MAKASSAR, BKM–Partai Golkar Sulawesi Selatan dipastikan menunda pelaksanaan musyawarah daerah (Musda) yang sedianya dijadwalkan April mendatang.
Ketua Dewan Pimpinan Daerah (DPD) I Partai Golkar Sulsel, Dr Taufan Pawe (TP), menetapkan agenda Musda diundur hingga Agustus 2025.
“Musda Golkar (Sulsel) idealnya pada Agustus 2025,” ungkap TP, Minggu (12/1).
Penundaan ini sontak menuai berbagai reaksi dari internal Golkar Sulsel. Isu evaluasi kepemimpinan sebelumnya mencuat semakin menguat.
Di tengah sorotan, TP tidak menampik bahwa dinamika internal terjadi di tubuh partai saat ini merupakan sesuatu yang tidak bisa dihindari, terlebih menjadi bagian dari proses alamiah dalam organisasi politik.
Anggota DPR RI itu bahkan memberikan ruang selebar-lebarnya bagi kader ingin mencalonkan diri.
“Kalau ada yang punya keinginan untuk maju (Musda Golkar Sulsel, silahkan), biarlah terproses dengan sendirinya,”pinta TP.

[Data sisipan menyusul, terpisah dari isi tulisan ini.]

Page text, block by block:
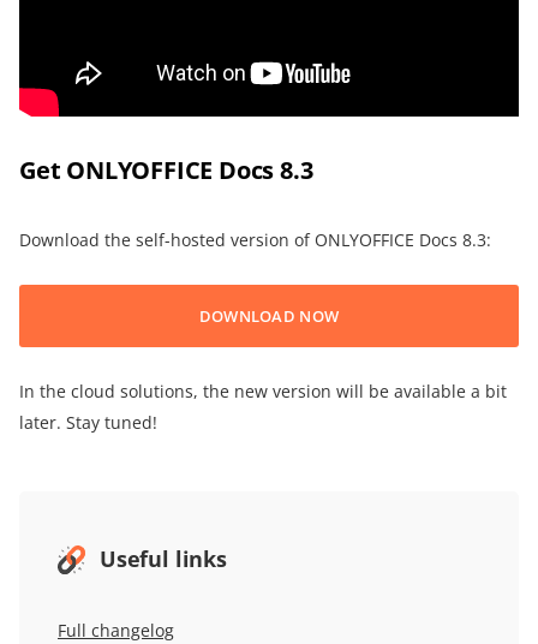
Get ONLYOFFICE Docs 8.3
Download the self-hosted version of ONLYOFFICE Docs 8.3:
DOWNLOAD NOW
In the cloud solutions, the new version will be available a bit
later. Stay tuned!
Useful links
Full changelog
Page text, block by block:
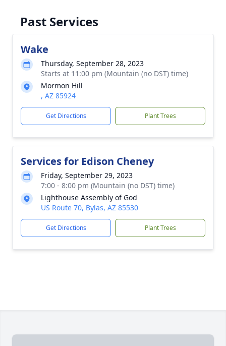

TP bahkan menegaskan sikap normatifnya dalam menghadapi dinamika jelang Musda Golkar Sulsel.
Ia menyerahkan sepenuhnya proses pemilihan ketua kepada pemilik suara, yakni DPD II Golkar di 24 kabupaten/kota.
“Saya adalah orang yang normatif. Nanti kita lihat keadaan. Semua itu kan ditentukan oleh pemilik suara. Jadi, kembali kepada pemilik suara, tanyakan saja kepada mereka,” tandas TP yang pernah tercatat sebagai wali kota Parepare dua periode ini.

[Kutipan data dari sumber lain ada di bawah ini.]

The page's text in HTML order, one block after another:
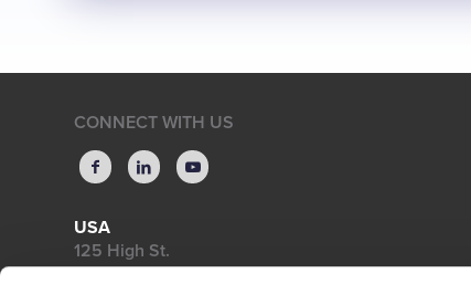
CONNECT WITH US
USA
125 High St.
High Street Tower, 18th Floor
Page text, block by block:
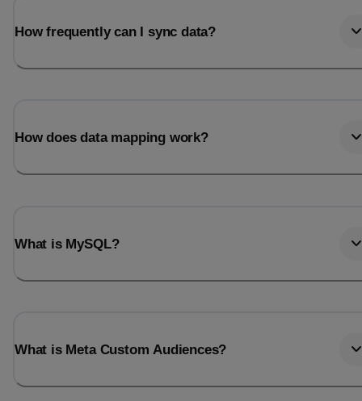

Terkait molornya jadwal Musda, ketua harian DPD I Golkar Sulsel HA Kadir Halid mengaku belum mengetahui apakah sudah ada jadwal Musda yang diturunkan oleh Dewan Pimpinan Pusat (DPP). “Saya belum tahu ini, apakah sudah ada jadwal dari DPP,”ujar Kadir Halid, Senin (13/1).

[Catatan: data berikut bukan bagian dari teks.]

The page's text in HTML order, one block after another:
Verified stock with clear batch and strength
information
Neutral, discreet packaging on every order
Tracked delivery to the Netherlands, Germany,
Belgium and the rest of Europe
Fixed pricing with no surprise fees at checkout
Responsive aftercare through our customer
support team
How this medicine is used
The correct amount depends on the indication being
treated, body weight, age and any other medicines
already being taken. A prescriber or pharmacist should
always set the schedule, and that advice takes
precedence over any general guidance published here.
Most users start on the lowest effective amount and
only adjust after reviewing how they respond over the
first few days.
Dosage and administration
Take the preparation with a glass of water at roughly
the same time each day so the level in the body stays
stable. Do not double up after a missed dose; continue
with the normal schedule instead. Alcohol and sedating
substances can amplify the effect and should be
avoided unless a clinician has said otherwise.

Wakil sekretaris Golkar Sulsel Muzayyin Arif tidak sependapat bila disebut Musda molor. Muzayyin Arif beralasan jika Musda terpilihnya TP selaku ketua yakni pada Agustus 2020.
Selain itu, TP baru menerima SK tertulis bernomor 378/DPP/Golkar/XI/2020 secara legitimasi di Jakarta pada Senin (23/11/2020) yang diserahkan Sekjen Golkar Lodewijk Frederich. (jun/rif)
12 Kader Layak Untuk Bersaing
JELANG Pelaksanaan musyawarah daerah (Musda), Partai Golkar Sulawesi selatan, sedikitnya ada 12 nama kader yang dinilai layak ikut bertarung.
Pertama, Wali Kota Makasar terpilih Munafri Arifuddin alias Appi. Appi juga merupakan Ketua DPD II Golkar Makassar.
Kedua, bupati Barru terpilih Andi Ina Kartika Sari. Andi Ina juga pernah tercatat sebagai Ketua DPRD Sulsel ini masih menjabat sebagai bendahara DPD I Golkar Sulsel.
Ketiga, ketua harian Golkar Sulsel yang juga Ketua Komisi D DPRD Sulsel HA Kadir Halid.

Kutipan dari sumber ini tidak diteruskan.